Hier können neue Trainingsansätze helfen: Es reicht nicht mehr das zentral bereitgestellte, für alle identische Onlinetraining, verteilt nach dem Gießkannenprinzip. Stattdessen braucht es adaptierte Trainings, die situativ bedingt sind. Also vom aktuellen Kontext und Nutzerverhalten getriggerte kurze Lern- und Trainingseinheit, der auch dem individuellen Wissensstand der Mitarbeiter*innen Rechnung trägt.

Die Digitalisierung bringt auch einen immer höheren Anteil an Automatisierung mit sich.

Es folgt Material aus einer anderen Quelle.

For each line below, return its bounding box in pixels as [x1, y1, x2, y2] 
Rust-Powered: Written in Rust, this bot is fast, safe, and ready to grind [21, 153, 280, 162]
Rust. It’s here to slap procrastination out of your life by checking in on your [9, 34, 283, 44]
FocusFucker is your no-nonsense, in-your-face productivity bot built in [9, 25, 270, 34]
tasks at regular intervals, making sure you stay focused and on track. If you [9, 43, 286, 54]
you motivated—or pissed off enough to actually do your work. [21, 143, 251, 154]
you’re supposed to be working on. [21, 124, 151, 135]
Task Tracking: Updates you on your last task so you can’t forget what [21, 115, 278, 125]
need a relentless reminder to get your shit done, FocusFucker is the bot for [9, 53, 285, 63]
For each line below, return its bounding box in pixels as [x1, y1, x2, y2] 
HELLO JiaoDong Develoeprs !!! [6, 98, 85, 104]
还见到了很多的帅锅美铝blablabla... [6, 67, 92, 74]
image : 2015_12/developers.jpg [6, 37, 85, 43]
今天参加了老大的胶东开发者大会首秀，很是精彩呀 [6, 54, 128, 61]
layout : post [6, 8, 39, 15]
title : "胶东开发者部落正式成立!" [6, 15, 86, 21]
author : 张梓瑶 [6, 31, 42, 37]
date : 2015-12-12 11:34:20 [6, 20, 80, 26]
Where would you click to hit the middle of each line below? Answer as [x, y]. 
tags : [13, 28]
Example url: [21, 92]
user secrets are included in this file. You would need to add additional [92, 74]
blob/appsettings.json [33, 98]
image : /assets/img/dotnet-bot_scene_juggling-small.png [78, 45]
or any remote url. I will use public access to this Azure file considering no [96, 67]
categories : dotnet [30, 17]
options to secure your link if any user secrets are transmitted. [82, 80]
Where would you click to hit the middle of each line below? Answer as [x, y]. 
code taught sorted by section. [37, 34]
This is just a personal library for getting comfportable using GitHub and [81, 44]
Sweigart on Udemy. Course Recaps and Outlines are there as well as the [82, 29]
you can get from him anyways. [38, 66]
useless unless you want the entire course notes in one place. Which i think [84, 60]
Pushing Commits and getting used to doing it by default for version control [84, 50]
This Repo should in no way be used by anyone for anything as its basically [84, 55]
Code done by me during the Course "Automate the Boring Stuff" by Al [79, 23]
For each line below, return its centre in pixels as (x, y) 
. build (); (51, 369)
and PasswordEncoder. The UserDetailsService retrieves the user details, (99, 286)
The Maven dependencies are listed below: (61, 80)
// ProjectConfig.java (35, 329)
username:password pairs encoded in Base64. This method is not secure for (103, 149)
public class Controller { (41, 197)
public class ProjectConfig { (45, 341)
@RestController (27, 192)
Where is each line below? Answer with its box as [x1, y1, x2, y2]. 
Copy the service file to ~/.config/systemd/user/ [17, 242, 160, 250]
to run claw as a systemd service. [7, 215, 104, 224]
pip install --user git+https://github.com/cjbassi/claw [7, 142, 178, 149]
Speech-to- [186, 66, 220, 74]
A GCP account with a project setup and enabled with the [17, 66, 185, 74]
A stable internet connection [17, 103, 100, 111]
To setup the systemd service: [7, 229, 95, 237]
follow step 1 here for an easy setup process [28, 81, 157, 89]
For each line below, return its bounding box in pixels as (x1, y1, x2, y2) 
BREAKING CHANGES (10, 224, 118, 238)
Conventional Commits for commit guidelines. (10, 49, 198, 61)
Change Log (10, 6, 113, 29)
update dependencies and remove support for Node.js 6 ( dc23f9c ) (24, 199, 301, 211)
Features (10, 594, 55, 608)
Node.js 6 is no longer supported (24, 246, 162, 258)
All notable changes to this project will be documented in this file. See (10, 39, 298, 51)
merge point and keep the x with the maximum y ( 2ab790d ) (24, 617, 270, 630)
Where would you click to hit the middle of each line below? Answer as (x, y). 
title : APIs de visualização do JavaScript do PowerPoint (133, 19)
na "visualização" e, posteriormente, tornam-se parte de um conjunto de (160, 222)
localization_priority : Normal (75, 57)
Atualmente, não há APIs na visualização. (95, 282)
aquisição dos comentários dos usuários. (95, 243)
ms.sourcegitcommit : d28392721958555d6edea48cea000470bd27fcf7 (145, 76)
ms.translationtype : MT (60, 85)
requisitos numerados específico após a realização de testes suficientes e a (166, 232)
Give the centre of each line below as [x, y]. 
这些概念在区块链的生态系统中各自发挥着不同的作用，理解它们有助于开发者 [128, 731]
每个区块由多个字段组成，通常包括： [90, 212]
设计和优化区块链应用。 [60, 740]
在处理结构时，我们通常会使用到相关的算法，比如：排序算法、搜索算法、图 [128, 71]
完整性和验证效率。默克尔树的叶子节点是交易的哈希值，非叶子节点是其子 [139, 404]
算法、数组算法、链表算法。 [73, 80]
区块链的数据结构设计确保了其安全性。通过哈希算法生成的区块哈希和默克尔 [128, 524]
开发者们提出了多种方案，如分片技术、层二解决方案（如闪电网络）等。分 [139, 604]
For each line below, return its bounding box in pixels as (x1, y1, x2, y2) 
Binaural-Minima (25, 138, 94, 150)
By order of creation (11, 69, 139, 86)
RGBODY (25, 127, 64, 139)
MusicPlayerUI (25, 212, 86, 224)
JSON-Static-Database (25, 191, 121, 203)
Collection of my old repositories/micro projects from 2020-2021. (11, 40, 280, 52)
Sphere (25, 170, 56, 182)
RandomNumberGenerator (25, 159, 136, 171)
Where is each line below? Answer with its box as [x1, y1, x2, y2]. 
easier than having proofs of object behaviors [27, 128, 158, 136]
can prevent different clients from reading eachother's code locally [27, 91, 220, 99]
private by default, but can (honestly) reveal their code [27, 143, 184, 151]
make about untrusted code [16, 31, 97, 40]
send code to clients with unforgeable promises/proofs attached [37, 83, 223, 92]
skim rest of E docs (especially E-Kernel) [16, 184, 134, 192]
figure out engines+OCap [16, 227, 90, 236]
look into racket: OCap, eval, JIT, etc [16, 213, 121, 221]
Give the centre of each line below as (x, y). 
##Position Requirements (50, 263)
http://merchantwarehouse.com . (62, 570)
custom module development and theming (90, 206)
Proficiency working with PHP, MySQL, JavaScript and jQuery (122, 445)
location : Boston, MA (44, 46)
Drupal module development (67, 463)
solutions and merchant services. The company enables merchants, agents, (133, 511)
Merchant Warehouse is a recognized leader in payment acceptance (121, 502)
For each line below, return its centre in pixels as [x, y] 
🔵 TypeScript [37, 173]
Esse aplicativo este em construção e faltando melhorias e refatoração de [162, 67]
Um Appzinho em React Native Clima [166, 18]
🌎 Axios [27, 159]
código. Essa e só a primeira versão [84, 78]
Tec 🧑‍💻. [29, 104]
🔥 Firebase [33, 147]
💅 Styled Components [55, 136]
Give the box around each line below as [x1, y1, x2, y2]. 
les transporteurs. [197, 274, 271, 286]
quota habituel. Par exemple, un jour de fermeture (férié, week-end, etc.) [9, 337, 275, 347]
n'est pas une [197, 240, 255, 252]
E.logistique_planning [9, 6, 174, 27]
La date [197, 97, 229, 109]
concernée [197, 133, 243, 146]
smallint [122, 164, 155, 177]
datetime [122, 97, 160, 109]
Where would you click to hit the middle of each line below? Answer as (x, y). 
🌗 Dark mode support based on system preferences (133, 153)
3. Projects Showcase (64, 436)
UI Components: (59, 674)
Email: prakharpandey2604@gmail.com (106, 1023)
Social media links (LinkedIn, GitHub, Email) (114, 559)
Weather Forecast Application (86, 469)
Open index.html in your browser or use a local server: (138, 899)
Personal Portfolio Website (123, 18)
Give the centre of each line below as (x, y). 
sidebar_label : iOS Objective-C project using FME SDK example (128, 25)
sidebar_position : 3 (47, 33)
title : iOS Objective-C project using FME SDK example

Mich interessiert zum Schluss noch Deine persönliche Einschätzung: Reduziert der Einsatz von Technologie für Routinearbeiten (z.B. von Bots) zukünftig das Risiko des menschlichen Faktors? Und warum (ja oder nein)?

Ich glaube nicht, dass Automatisierung allein das Problem lösen können, solange noch Menschen im Unternehmen beschäftigt sind. Technologie ist sicher ein Teil einer Problemlösung, ich kann immer höhere technische Hürden um menschliches Verhalten herum bauen, um (absichtliches oder nicht absichtliches) Fehlverhalten zu vermeiden. Durch Automatisierung werden Menschen zukünftig andere, z.B. höher qualifizierte Tätigkeiten ausüben, während standardisierte Tätigkeiten durch Maschinen oder automatische Prozesse erledigt werden. Menschen werden aber immer ein lohnendes Angriffsziel und ein Angriffsvektor sein. Mit Veränderung der Tätigkeit werden sich auch die Arten und Mechanismen der Angriffe ändern, also anpassen.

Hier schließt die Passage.